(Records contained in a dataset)
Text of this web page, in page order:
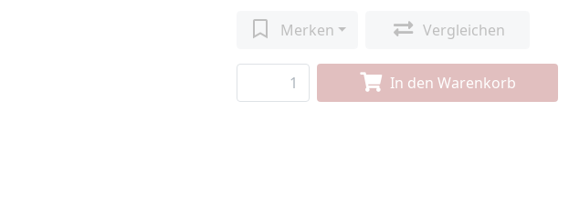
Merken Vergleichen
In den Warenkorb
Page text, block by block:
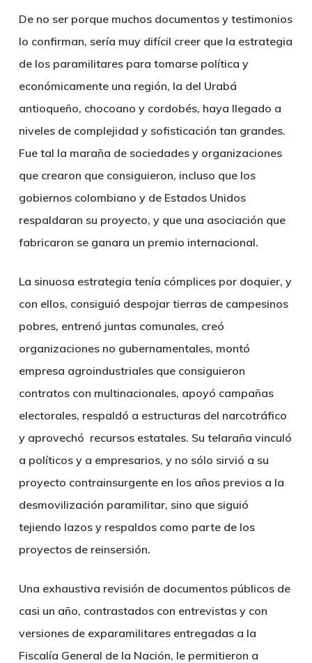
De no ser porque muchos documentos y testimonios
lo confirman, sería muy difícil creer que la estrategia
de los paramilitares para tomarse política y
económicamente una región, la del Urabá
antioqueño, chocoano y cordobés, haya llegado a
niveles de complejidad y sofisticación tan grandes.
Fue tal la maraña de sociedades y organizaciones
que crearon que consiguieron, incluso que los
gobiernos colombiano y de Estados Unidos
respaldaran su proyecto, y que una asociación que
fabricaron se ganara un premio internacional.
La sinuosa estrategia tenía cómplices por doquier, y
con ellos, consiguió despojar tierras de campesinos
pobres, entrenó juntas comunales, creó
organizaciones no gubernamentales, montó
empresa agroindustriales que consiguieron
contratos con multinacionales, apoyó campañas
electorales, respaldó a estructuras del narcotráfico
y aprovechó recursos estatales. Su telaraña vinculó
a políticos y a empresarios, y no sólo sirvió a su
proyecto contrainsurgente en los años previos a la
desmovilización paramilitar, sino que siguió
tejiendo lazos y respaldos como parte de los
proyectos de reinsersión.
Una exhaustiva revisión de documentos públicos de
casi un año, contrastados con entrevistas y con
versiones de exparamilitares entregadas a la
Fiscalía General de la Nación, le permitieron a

Problem to solve: Restate, word for word, the final stretch of the entries above: the line containing "a políticos y" and every line after it, up to and including the last.

The answer:
a políticos y a empresarios, y no sólo sirvió a su
proyecto contrainsurgente en los años previos a la
desmovilización paramilitar, sino que siguió
tejiendo lazos y respaldos como parte de los
proyectos de reinsersión.
Una exhaustiva revisión de documentos públicos de
casi un año, contrastados con entrevistas y con
versiones de exparamilitares entregadas a la
Fiscalía General de la Nación, le permitieron a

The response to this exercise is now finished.